■ **Task directions**
For the records that follow, say how many lines have the word "маркетинга" in them. Write the number and nothing more.

[Stored data]
▼

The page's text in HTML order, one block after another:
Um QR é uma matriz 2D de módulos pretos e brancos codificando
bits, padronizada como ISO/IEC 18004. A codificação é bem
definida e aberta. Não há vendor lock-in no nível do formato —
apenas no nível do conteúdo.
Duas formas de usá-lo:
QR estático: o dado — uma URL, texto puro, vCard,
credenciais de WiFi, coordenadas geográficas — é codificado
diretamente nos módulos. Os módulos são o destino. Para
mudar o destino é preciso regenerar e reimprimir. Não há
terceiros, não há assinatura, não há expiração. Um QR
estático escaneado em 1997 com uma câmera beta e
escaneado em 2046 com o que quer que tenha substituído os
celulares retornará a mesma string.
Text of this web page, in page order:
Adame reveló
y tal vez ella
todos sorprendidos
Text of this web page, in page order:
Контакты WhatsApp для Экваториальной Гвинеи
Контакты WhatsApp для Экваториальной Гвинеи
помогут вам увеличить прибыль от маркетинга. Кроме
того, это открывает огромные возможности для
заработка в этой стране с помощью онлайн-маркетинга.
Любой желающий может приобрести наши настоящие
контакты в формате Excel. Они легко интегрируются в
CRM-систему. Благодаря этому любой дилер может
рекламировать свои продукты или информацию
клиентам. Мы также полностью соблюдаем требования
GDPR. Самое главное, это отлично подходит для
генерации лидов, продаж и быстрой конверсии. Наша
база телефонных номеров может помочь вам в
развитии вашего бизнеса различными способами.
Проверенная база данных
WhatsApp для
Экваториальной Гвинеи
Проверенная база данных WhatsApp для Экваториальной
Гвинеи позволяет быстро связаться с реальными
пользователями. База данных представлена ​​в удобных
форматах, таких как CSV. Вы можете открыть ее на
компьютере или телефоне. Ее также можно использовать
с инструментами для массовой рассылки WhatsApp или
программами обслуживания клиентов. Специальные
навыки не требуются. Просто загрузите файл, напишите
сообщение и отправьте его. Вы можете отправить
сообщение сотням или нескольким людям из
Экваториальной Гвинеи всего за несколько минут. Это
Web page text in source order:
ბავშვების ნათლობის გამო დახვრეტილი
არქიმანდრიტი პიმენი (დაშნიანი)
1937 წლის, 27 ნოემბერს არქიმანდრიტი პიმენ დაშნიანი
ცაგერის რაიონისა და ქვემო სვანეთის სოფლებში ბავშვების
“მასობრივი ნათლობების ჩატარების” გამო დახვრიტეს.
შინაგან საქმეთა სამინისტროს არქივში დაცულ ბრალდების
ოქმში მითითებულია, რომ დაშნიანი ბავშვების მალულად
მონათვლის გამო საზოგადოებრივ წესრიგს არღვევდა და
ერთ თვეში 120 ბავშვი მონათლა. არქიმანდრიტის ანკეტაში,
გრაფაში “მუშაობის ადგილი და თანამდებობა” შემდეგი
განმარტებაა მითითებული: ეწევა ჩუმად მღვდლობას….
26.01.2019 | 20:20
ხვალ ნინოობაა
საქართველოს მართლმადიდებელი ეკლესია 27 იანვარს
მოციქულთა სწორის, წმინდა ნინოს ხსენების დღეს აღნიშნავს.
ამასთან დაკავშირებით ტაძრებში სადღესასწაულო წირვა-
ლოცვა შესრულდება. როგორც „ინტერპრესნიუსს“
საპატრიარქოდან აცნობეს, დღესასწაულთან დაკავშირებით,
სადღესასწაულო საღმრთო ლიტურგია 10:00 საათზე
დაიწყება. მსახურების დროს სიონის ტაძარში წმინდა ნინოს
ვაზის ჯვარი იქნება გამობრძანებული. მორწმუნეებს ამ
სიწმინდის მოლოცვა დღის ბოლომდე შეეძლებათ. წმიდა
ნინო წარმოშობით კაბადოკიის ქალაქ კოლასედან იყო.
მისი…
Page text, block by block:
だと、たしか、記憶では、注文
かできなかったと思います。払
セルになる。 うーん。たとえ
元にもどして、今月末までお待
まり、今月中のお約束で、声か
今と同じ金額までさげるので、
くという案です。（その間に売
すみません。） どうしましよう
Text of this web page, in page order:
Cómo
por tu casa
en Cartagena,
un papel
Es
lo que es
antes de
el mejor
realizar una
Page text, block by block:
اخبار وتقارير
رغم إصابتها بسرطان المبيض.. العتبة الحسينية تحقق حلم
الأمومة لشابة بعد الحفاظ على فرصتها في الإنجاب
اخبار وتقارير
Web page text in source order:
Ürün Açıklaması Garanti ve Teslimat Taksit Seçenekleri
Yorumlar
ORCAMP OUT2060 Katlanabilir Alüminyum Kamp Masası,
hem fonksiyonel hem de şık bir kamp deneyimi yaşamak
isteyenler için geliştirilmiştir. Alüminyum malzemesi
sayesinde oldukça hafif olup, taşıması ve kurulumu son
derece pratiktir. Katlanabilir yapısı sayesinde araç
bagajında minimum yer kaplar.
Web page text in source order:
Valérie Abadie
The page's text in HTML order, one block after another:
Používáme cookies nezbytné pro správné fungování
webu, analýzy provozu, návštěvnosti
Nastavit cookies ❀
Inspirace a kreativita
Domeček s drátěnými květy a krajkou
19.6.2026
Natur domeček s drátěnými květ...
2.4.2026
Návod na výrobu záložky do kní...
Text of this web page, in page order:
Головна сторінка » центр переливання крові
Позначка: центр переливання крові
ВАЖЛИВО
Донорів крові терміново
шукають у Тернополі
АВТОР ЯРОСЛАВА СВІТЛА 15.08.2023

▲

■ **Task output**
2